Task: Once you reach the line with "y1, x2, y2)." below, copy each line exactly, stopping after the line with "syllable of the first verse. [52, 188]", and skip any pictures.

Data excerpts
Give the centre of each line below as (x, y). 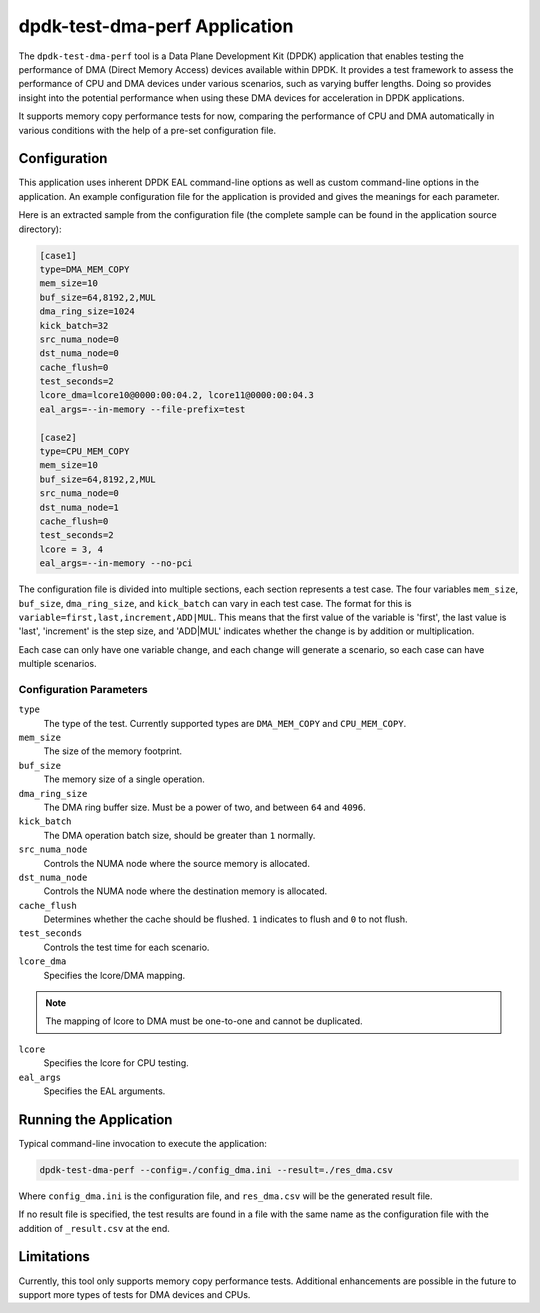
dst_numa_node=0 (79, 353)
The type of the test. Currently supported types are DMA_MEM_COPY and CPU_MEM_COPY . (225, 723)
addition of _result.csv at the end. (94, 1228)
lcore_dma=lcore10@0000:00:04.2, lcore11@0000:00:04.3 (176, 395)
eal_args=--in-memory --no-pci (116, 563)
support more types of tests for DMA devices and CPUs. (134, 1294)
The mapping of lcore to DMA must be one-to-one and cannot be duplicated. (204, 1021)
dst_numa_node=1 (79, 507)
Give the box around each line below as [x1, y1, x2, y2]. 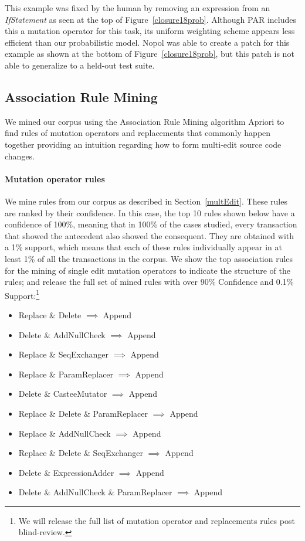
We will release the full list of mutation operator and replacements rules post [18, 514, 295, 526]
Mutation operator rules [5, 172, 105, 185]
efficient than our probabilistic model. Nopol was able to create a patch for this [5, 36, 290, 48]
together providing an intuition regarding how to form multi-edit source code [5, 138, 282, 150]
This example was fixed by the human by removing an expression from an [5, 2, 270, 13]
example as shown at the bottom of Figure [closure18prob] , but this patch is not [5, 47, 294, 60]
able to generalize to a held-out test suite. [5, 59, 155, 71]
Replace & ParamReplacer [18, 368, 114, 380]
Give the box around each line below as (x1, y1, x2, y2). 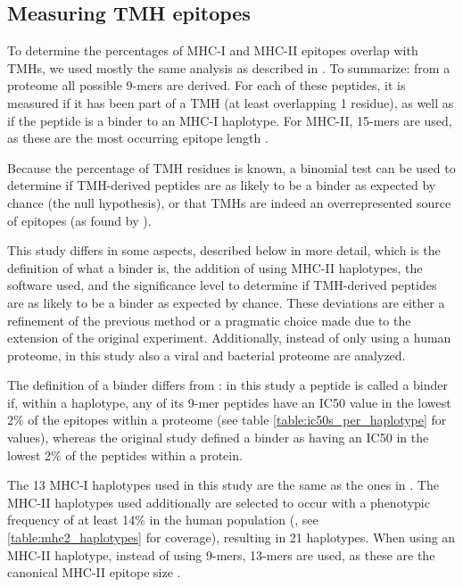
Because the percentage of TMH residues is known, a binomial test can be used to (7, 158, 456, 177)
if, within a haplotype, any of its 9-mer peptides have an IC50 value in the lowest (7, 393, 451, 411)
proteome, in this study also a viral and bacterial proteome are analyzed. (7, 345, 406, 364)
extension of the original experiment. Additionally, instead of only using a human (7, 328, 451, 347)
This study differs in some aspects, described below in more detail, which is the (7, 241, 441, 260)
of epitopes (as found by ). (7, 211, 152, 229)
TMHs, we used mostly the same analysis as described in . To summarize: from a (7, 58, 451, 77)
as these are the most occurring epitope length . (7, 128, 269, 147)
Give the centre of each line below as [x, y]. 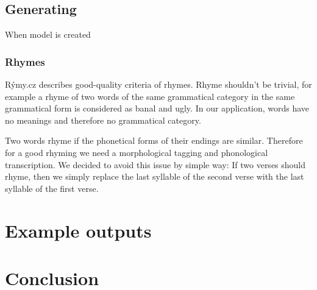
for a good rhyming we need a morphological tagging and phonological [137, 152]
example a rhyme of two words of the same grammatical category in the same [150, 96]
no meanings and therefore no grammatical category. [103, 120]
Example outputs [78, 230]
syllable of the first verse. [52, 188]
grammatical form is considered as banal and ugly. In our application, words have [157, 108]
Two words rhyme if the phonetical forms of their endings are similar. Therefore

Solution to this problem:
Give the box around each line below as (x1, y1, x2, y2). 
Because the percentage of TMH residues is known, a binomial test can be used to (7, 158, 456, 177)
if, within a haplotype, any of its 9-mer peptides have an IC50 value in the lowest (7, 393, 451, 411)
proteome, in this study also a viral and bacterial proteome are analyzed. (7, 345, 406, 364)
extension of the original experiment. Additionally, instead of only using a human (7, 328, 451, 347)
This study differs in some aspects, described below in more detail, which is the (7, 241, 441, 260)
of epitopes (as found by ). (7, 211, 152, 229)
TMHs, we used mostly the same analysis as described in . To summarize: from a (7, 58, 451, 77)
as these are the most occurring epitope length . (7, 128, 269, 147)
Give the centre of each line below as [x, y]. 
for a good rhyming we need a morphological tagging and phonological [137, 152]
example a rhyme of two words of the same grammatical category in the same [150, 96]
no meanings and therefore no grammatical category. [103, 120]
Example outputs [78, 230]
syllable of the first verse. [52, 188]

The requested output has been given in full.